Necessarily Optimal One-Sided Matchings
This work addresses the challenge of reducing preference elicitation in matching problems for applications like school assignments or resource allocation, though it is incremental as it builds on classical matching theory with partial preferences.
The paper tackles the problem of learning desirable matchings from partial preferences in a one-sided matching setting, focusing on necessarily Pareto optimal (NPO) and necessarily rank-maximal (NRM) matchings under top-k preferences, and provides efficient algorithms for checking and existence, along with competitive ratio bounds for online elicitation.
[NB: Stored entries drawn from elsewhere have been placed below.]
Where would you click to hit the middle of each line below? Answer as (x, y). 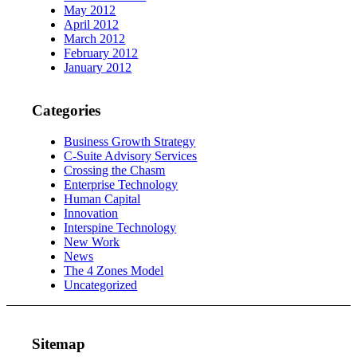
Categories (67, 111)
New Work (92, 242)
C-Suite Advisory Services (131, 156)
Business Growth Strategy (130, 142)
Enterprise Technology (121, 185)
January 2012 (98, 67)
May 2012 (90, 10)
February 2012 (101, 53)
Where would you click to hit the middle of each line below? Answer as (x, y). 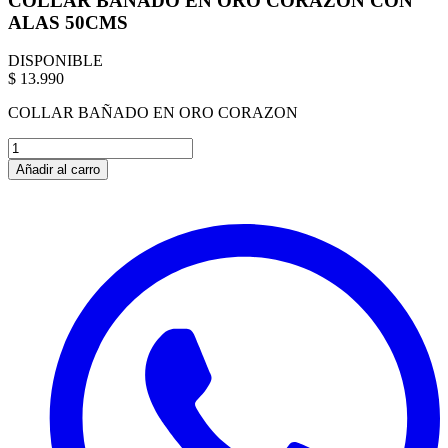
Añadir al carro (58, 170)
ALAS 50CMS (68, 22)
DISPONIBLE (55, 61)
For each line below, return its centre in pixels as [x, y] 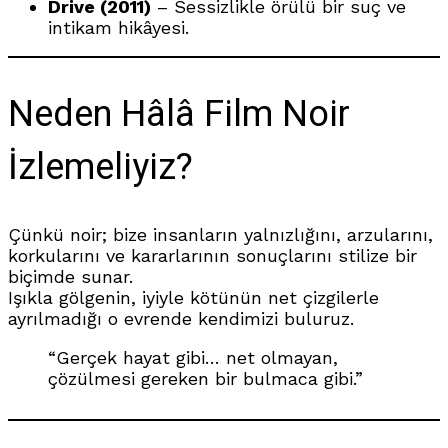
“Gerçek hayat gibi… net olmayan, [193, 357]
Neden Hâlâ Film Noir [179, 115]
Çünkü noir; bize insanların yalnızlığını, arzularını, [220, 234]
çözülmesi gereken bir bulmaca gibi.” [205, 378]
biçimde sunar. [70, 276]
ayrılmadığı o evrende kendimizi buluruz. [181, 318]
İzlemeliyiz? [100, 168]
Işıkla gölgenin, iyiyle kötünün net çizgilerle [193, 297]
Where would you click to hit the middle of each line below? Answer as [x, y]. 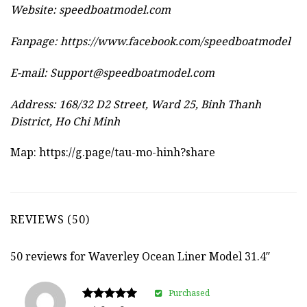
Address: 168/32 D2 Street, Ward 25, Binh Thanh [136, 104]
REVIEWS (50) [50, 220]
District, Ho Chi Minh [65, 121]
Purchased [189, 293]
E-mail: [30, 72]
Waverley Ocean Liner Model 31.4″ [179, 257]
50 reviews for [49, 257]
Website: [35, 10]
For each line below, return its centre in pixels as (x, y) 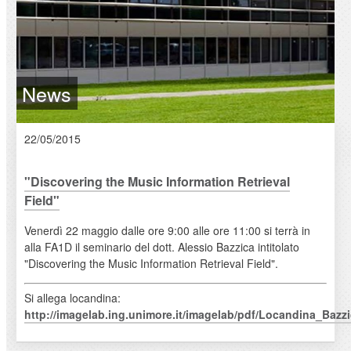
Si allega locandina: (72, 297)
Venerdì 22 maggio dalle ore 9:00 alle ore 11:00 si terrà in (167, 230)
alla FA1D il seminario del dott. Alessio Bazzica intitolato (161, 246)
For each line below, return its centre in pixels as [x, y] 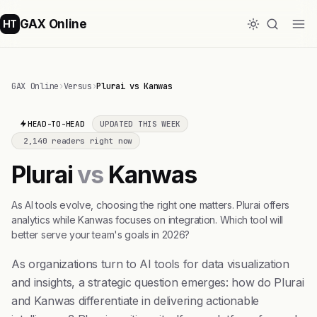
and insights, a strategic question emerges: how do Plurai [158, 282]
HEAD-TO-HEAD [56, 124]
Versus [77, 86]
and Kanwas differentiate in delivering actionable [135, 301]
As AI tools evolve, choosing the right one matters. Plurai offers [150, 205]
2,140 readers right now [78, 141]
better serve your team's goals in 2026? [100, 235]
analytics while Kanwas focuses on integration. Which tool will [147, 220]
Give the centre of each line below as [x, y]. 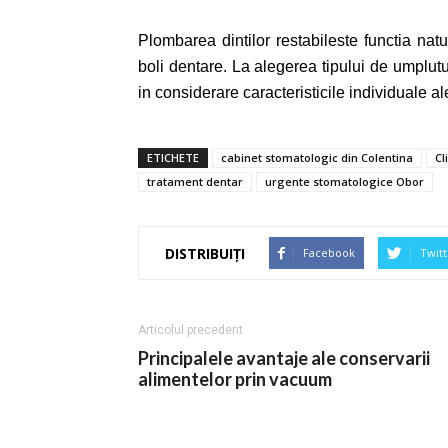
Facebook [329, 253]
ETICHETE [173, 158]
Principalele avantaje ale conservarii [284, 358]
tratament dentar [195, 182]
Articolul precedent [190, 330]
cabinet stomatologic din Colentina [317, 158]
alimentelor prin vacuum [235, 379]
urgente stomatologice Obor [344, 182]
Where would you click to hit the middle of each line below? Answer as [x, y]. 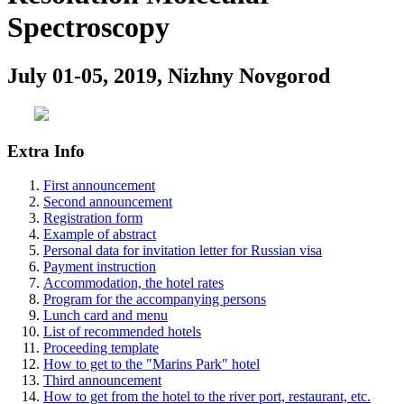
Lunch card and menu [106, 316]
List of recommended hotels [122, 332]
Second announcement [108, 202]
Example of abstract [100, 234]
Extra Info [46, 151]
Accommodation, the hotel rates [133, 283]
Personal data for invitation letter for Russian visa [183, 251]
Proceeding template [101, 348]
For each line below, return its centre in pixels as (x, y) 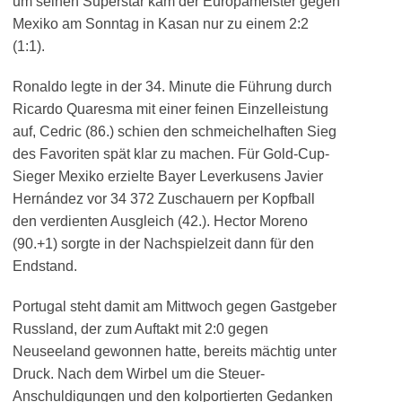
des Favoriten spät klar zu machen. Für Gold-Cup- (171, 154)
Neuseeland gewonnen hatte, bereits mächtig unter (175, 351)
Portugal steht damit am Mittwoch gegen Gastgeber (175, 306)
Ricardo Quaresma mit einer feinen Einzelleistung (170, 109)
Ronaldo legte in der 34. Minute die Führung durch (172, 87)
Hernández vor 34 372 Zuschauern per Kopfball (164, 199)
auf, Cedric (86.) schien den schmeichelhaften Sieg (175, 131)
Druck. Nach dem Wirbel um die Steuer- (139, 374)
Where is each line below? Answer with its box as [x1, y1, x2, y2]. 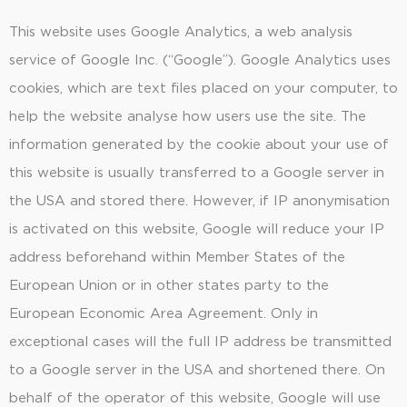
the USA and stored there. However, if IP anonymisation [9, 194, 390, 209]
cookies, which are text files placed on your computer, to [9, 82, 398, 96]
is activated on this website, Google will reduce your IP [9, 223, 384, 237]
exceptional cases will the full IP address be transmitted [9, 335, 392, 350]
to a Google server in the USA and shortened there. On [9, 363, 385, 378]
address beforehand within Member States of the [9, 251, 345, 265]
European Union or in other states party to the [9, 279, 329, 293]
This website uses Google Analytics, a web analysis [9, 25, 352, 40]
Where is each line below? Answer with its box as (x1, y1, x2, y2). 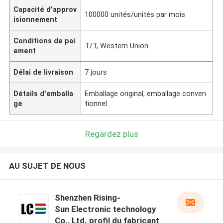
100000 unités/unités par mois (85, 10, 186, 18)
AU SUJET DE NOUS (8, 161, 86, 171)
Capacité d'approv (13, 5, 77, 13)
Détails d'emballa (13, 89, 74, 98)
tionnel (85, 99, 108, 108)
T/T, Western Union (85, 41, 149, 50)
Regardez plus (85, 128, 138, 139)
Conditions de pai (13, 36, 76, 45)
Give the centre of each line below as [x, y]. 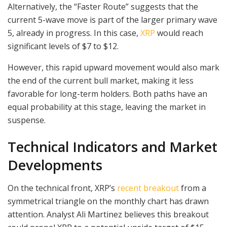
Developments [55, 165]
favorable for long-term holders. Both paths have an [107, 93]
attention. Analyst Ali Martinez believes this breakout [108, 214]
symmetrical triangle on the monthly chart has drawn [108, 201]
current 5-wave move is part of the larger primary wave [112, 20]
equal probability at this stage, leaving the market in [107, 107]
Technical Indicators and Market [112, 147]
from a [193, 188]
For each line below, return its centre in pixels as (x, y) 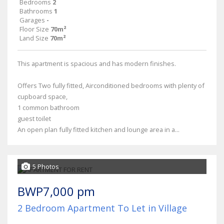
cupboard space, (42, 96)
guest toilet (34, 118)
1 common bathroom (48, 107)
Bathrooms (36, 11)
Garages (32, 20)
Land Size (34, 38)
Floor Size (34, 29)
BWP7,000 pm (56, 191)
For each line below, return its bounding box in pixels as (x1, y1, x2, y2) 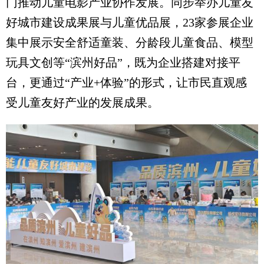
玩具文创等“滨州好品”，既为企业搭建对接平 (6, 56, 240, 70)
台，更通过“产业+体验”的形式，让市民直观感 (6, 76, 247, 90)
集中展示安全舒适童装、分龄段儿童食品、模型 (6, 36, 253, 49)
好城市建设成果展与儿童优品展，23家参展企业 (6, 16, 253, 29)
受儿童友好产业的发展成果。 (6, 96, 159, 110)
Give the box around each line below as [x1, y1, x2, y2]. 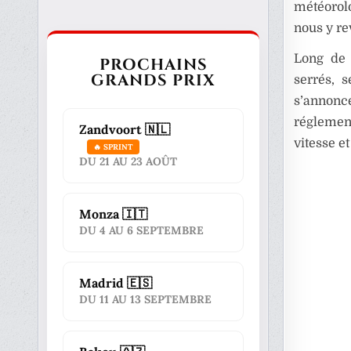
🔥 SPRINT [93, 141, 134, 152]
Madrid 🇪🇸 [79, 275, 153, 291]
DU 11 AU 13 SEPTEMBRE [79, 292, 212, 306]
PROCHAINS [99, 54, 208, 75]
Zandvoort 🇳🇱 [79, 121, 171, 137]
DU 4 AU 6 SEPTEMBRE [79, 223, 204, 237]
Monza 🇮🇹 [79, 206, 148, 222]
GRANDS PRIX [91, 70, 216, 91]
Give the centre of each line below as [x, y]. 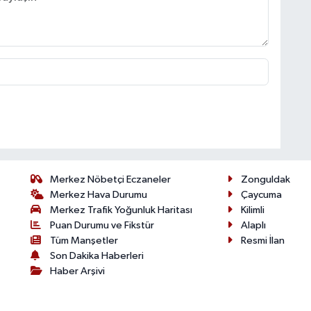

We study the classical problem of matching $n$ agents to $n$ objects, where the agents have ranked preferences over the objects. We focus on two popular desiderata from the matching literature: Pareto optimality and rank-maximality. Instead of asking the agents to report their complete preferences, our goal is to learn a desirable matching from partial preferences, specifically a matching that is necessarily Pareto optimal (NPO) or necessarily rank-maximal (NRM) under any completion of the partial preferences. We focus on the top-$k$ model in which agents reveal a prefix of their preference rankings. We design efficient algorithms to check if a given matching is NPO or NRM, and to check whether such a matching exists given top-$k$ partial preferences. We also study online algorithms for eliciting partial preferences adaptively, and prove bounds on their competitive ratio.